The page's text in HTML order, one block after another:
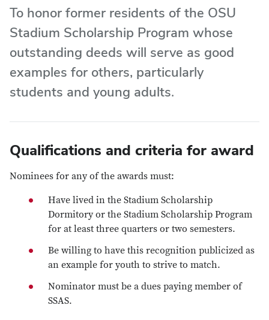
To honor former residents of the OSU
Stadium Scholarship Program whose
outstanding deeds will serve as good
examples for others, particularly
students and young adults.
Qualifications and criteria for award
Nominees for any of the awards must:
Have lived in the Stadium Scholarship
Dormitory or the Stadium Scholarship Program
for at least three quarters or two semesters.
Be willing to have this recognition publicized as
an example for youth to strive to match.
Nominator must be a dues paying member of
SSAS.
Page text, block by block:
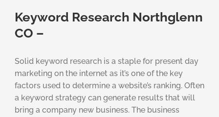
Keyword Research Northglenn
CO –
Solid keyword research is a staple for present day
marketing on the internet as it’s one of the key
factors used to determine a website’s ranking. Often
a keyword strategy can generate results that will
bring a company new business. The business
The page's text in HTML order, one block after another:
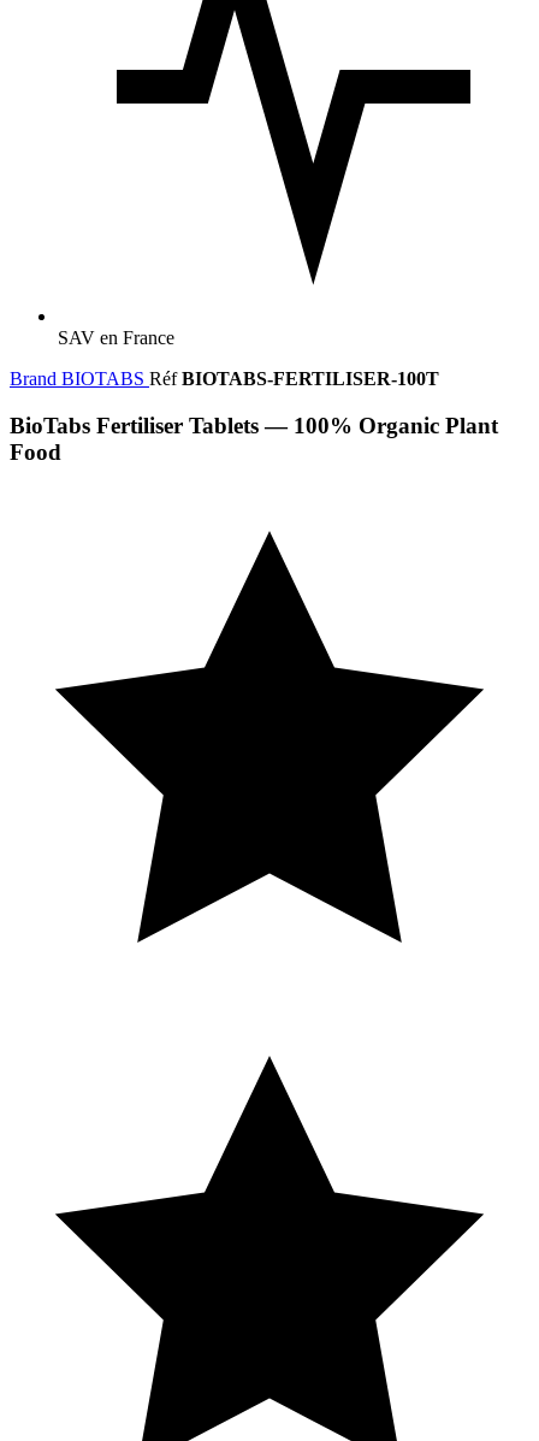
SAV en France
Brand BIOTABS RéfBIOTABS-FERTILISER-100T
BioTabs Fertiliser Tablets — 100% Organic Plant
Food
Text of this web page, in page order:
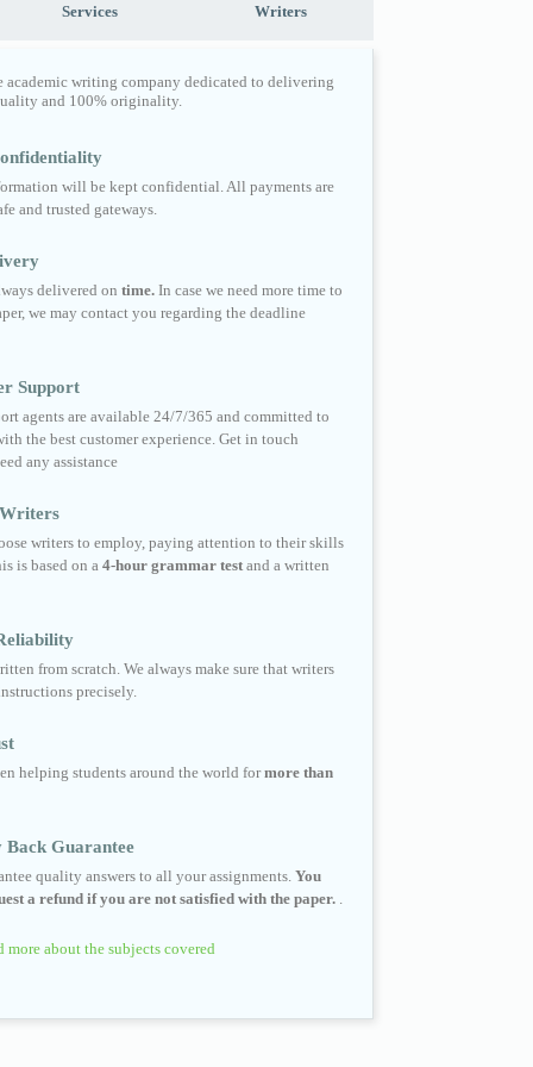
Services Writers
academic writing company dedicated to delivering
and 100% originality.
will be kept confidential. All payments are
and trusted gateways.
delivered on time. In case we need more time to
we may contact you regarding the deadline
Support
agents are available 24/7/365 and committed to
the best customer experience. Get in touch
any assistance
writers to employ, paying attention to their skills
is based on a 4-hour grammar test and a written
from scratch. We always make sure that writers
precisely.
helping students around the world formore than
Back Guarantee
quality answers to all your assignments. You
a refund if you are not satisfied with the paper.
more about the subjects covered
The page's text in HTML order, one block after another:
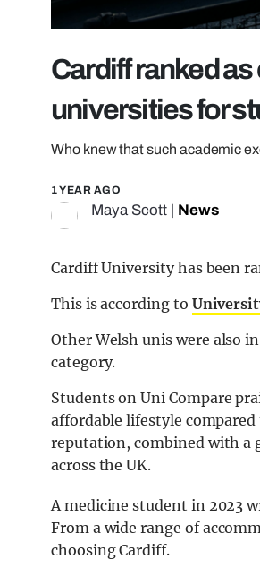
Cardiff ranked
universities for
Who knew that such academic
1 YEAR AGO
Maya Scott News
Cardiff University has been
This is according to
Other Welsh unis were also
category.
Students on Uni Compare
affordable lifestyle
reputation, combined with a
across the UK.
A medicine student in 2023
From a wide range of
choosing Cardiff.
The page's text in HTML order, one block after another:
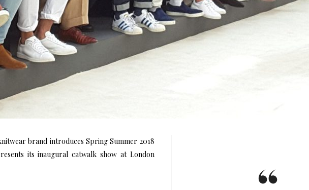
brand introduces Spring Summer 2018
its inaugural catwalk show at London
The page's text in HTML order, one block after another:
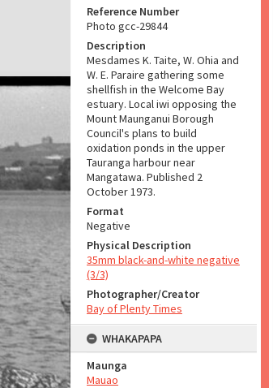
Reference Number
Photo gcc-29844
Description
Mesdames K. Taite, W. Ohia and
W. E. Paraire gathering some
shellfish in the Welcome Bay
estuary. Local iwi opposing the
Mount Maunganui Borough
Council's plans to build
oxidation ponds in the upper
Tauranga harbour near
Mangatawa. Published 2
October 1973.
Format
Negative
Physical Description
35mm black-and-white negative
(3/3)
Photographer/Creator
Bay of Plenty Times
WHAKAPAPA
Maunga
Mauao
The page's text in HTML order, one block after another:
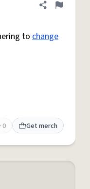
Share definition
Flag
to change
0 Get merch
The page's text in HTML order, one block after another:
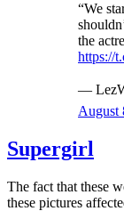
“We
the
https://
—
August
Supergirl
The fact that these
these pictures
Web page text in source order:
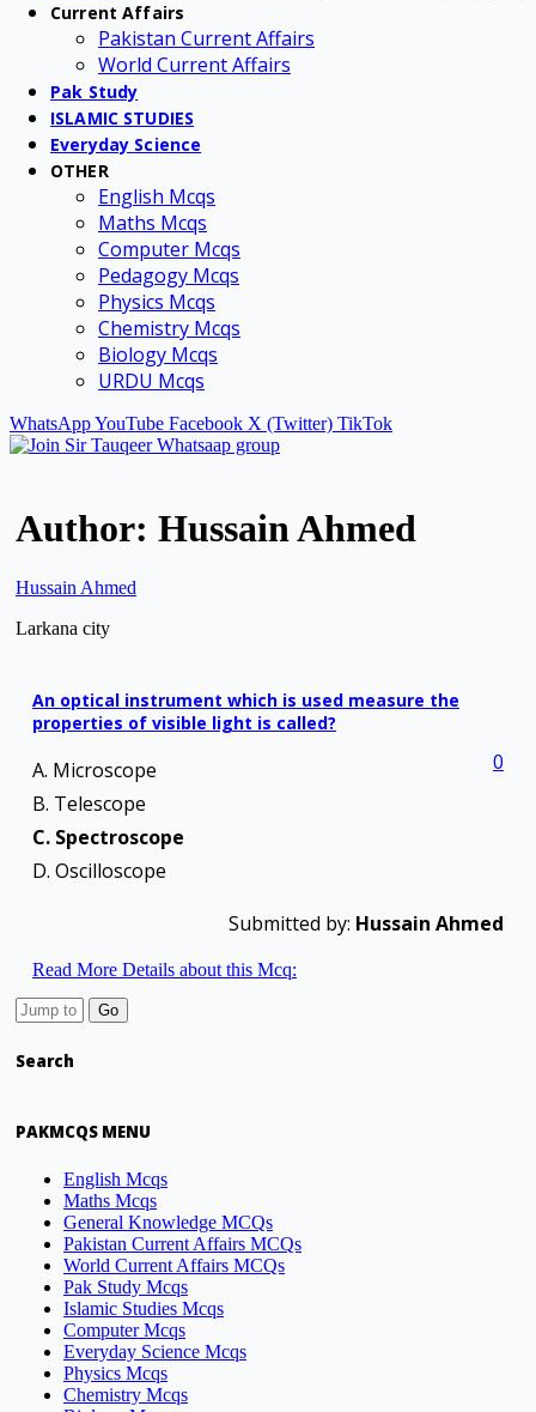
Current Affairs
Pakistan Current Affairs
World Current Affairs
Pak Study
ISLAMIC STUDIES
Everyday Science
OTHER
English Mcqs
Maths Mcqs
Computer Mcqs
Pedagogy Mcqs
Physics Mcqs
Chemistry Mcqs
Biology Mcqs
URDU Mcqs
WhatsAppYouTube Facebook X (Twitter) TikTok
Author: Hussain Ahmed
Hussain Ahmed
Larkana city
An optical instrument which is used measure the
properties of visible light is called?
0
A. Microscope
B. Telescope
C. Spectroscope
D. Oscilloscope
Submitted by: Hussain Ahmed
Read More Details about this Mcq:
Search
PAKMCQS MENU
English Mcqs
Maths Mcqs
General Knowledge MCQs
Pakistan Current Affairs MCQs
World Current Affairs MCQs
Pak Study Mcqs
Islamic Studies Mcqs
Computer Mcqs
Everyday Science Mcqs
Physics Mcqs
Chemistry Mcqs
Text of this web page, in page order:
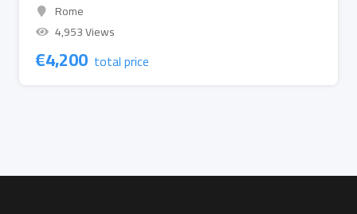
Rome
4,953 Views
€4,200 total price
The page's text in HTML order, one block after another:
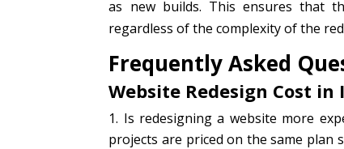
as new builds. This ensures that
regardless of the complexity of the
Frequently Asked
Website Redesign Cost
Is redesigning a website more
projects are priced on the same plan
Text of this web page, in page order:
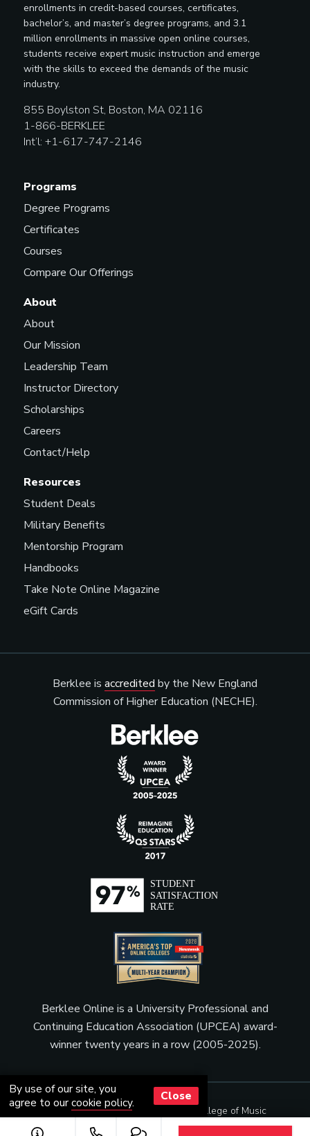
enrollments in credit-based courses, certificates,
bachelor’s, and master’s degree programs, and 3.1
million enrollments in massive open online courses,
students receive expert music instruction and emerge
with the skills to exceed the demands of the music
industry.
855 Boylston St, Boston, MA 02116
1-866-BERKLEE
Int’l: +1-617-747-2146
Programs
Degree Programs
Certificates
Courses
Compare Our Offerings
Resources
Student Deals
Military Benefits
Mentorship Program
Handbooks
Take Note Online Magazine
eGift Cards
About
About
Our Mission
Leadership Team
Instructor Directory
Scholarships
Careers
Contact/Help
Berklee is accredited by the New England
Commission of Higher Education (NECHE).
Berklee Online is a University Professional and
Continuing Education Association (UPCEA) award-
winner twenty years in a row (2005-2025).
© Copyright 2001 - 2026 Berklee College of Music
By use of our site, you
agree to ourcookie policy. Close
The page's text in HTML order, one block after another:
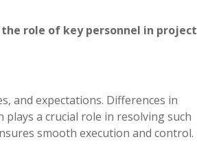
role of key personnel in project
and expectations. Differences in
a crucial role in resolving such
smooth execution and control.
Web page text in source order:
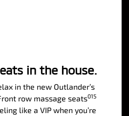
in the house.
in the new Outlander’s
row massage seats015
like a VIP when you’re
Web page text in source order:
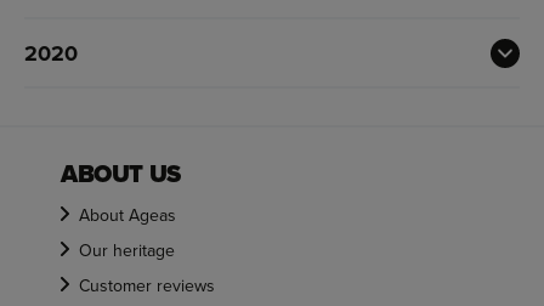
2020
ABOUT US
About Ageas
Our heritage
Customer reviews
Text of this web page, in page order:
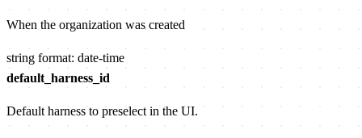
When the organization was created
string format: date-time
default_harness_id
Default harness to preselect in the UI.
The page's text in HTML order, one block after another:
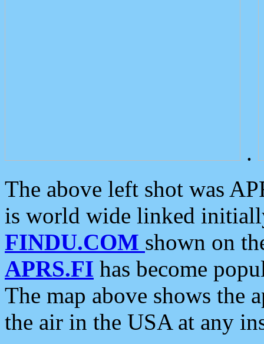
.
The above left shot was
is world wide linked
FINDU.COM shown on
APRS.FI has become
The map above shows the
the air in the USA at any

- - -

→ Exercise instructions
Each line of the data above must be reproduced as written. Skip the pictures.

→ Task result
The page's text in HTML order, one block after another:
To honor former residents of the OSU
Stadium Scholarship Program whose
outstanding deeds will serve as good
examples for others, particularly
students and young adults.
Qualifications and criteria for award
Nominees for any of the awards must:
Have lived in the Stadium Scholarship
Dormitory or the Stadium Scholarship Program
for at least three quarters or two semesters.
Be willing to have this recognition publicized as
an example for youth to strive to match.
Nominator must be a dues paying member of
SSAS.
Page text, block by block:
Keyword Research Northglenn
CO –
Solid keyword research is a staple for present day
marketing on the internet as it’s one of the key
factors used to determine a website’s ranking. Often
a keyword strategy can generate results that will
bring a company new business. The business
The page's text in HTML order, one block after another:
SAV en France
Brand BIOTABS RéfBIOTABS-FERTILISER-100T
BioTabs Fertiliser Tablets — 100% Organic Plant
Food
Text of this web page, in page order:
Services Writers
academic writing company dedicated to delivering
and 100% originality.
will be kept confidential. All payments are
and trusted gateways.
delivered on time. In case we need more time to
we may contact you regarding the deadline
Support
agents are available 24/7/365 and committed to
the best customer experience. Get in touch
any assistance
writers to employ, paying attention to their skills
is based on a 4-hour grammar test and a written
from scratch. We always make sure that writers
precisely.
helping students around the world formore than
Back Guarantee
quality answers to all your assignments. You
a refund if you are not satisfied with the paper.
more about the subjects covered
The page's text in HTML order, one block after another:
Cardiff ranked
universities for
Who knew that such academic
1 YEAR AGO
Maya Scott News
Cardiff University has been
This is according to
Other Welsh unis were also
category.
Students on Uni Compare
affordable lifestyle
reputation, combined with a
across the UK.
A medicine student in 2023
From a wide range of
choosing Cardiff.
The page's text in HTML order, one block after another:
brand introduces Spring Summer 2018
its inaugural catwalk show at London
The page's text in HTML order, one block after another:
Reference Number
Photo gcc-29844
Description
Mesdames K. Taite, W. Ohia and
W. E. Paraire gathering some
shellfish in the Welcome Bay
estuary. Local iwi opposing the
Mount Maunganui Borough
Council's plans to build
oxidation ponds in the upper
Tauranga harbour near
Mangatawa. Published 2
October 1973.
Format
Negative
Physical Description
35mm black-and-white negative
(3/3)
Photographer/Creator
Bay of Plenty Times
WHAKAPAPA
Maunga
Mauao
The page's text in HTML order, one block after another:
Share definition
Flag
to change
0 Get merch
The page's text in HTML order, one block after another:
“We
the
https://
—
August
Supergirl
The fact that these
these pictures
Web page text in source order:
Current Affairs
Pakistan Current Affairs
World Current Affairs
Pak Study
ISLAMIC STUDIES
Everyday Science
OTHER
English Mcqs
Maths Mcqs
Computer Mcqs
Pedagogy Mcqs
Physics Mcqs
Chemistry Mcqs
Biology Mcqs
URDU Mcqs
WhatsAppYouTube Facebook X (Twitter) TikTok
Author: Hussain Ahmed
Hussain Ahmed
Larkana city
An optical instrument which is used measure the
properties of visible light is called?
0
A. Microscope
B. Telescope
C. Spectroscope
D. Oscilloscope
Submitted by: Hussain Ahmed
Read More Details about this Mcq:
Search
PAKMCQS MENU
English Mcqs
Maths Mcqs
General Knowledge MCQs
Pakistan Current Affairs MCQs
World Current Affairs MCQs
Pak Study Mcqs
Islamic Studies Mcqs
Computer Mcqs
Everyday Science Mcqs
Physics Mcqs
Chemistry Mcqs
Text of this web page, in page order:
Rome
4,953 Views
€4,200 total price
The page's text in HTML order, one block after another:
as new builds. This ensures that
regardless of the complexity of the
Frequently Asked
Website Redesign Cost
Is redesigning a website more
projects are priced on the same plan
Text of this web page, in page order:
enrollments in credit-based courses, certificates,
bachelor’s, and master’s degree programs, and 3.1
million enrollments in massive open online courses,
students receive expert music instruction and emerge
with the skills to exceed the demands of the music
industry.
855 Boylston St, Boston, MA 02116
1-866-BERKLEE
Int’l: +1-617-747-2146
Programs
Degree Programs
Certificates
Courses
Compare Our Offerings
Resources
Student Deals
Military Benefits
Mentorship Program
Handbooks
Take Note Online Magazine
eGift Cards
About
About
Our Mission
Leadership Team
Instructor Directory
Scholarships
Careers
Contact/Help
Berklee is accredited by the New England
Commission of Higher Education (NECHE).
Berklee Online is a University Professional and
Continuing Education Association (UPCEA) award-
winner twenty years in a row (2005-2025).
© Copyright 2001 - 2026 Berklee College of Music
By use of our site, you
agree to ourcookie policy. Close
The page's text in HTML order, one block after another:
role of key personnel in project
and expectations. Differences in
a crucial role in resolving such
smooth execution and control.
Web page text in source order:
in the house.
in the new Outlander’s
row massage seats015
like a VIP when you’re
Web page text in source order:
2020
ABOUT US
About Ageas
Our heritage
Customer reviews
Text of this web page, in page order:
When the organization was created
string format: date-time
default_harness_id
Default harness to preselect in the UI.
The page's text in HTML order, one block after another:
.
The above left shot was
is world wide linked
FINDU.COM shown on
APRS.FI has become
The map above shows the
the air in the USA at any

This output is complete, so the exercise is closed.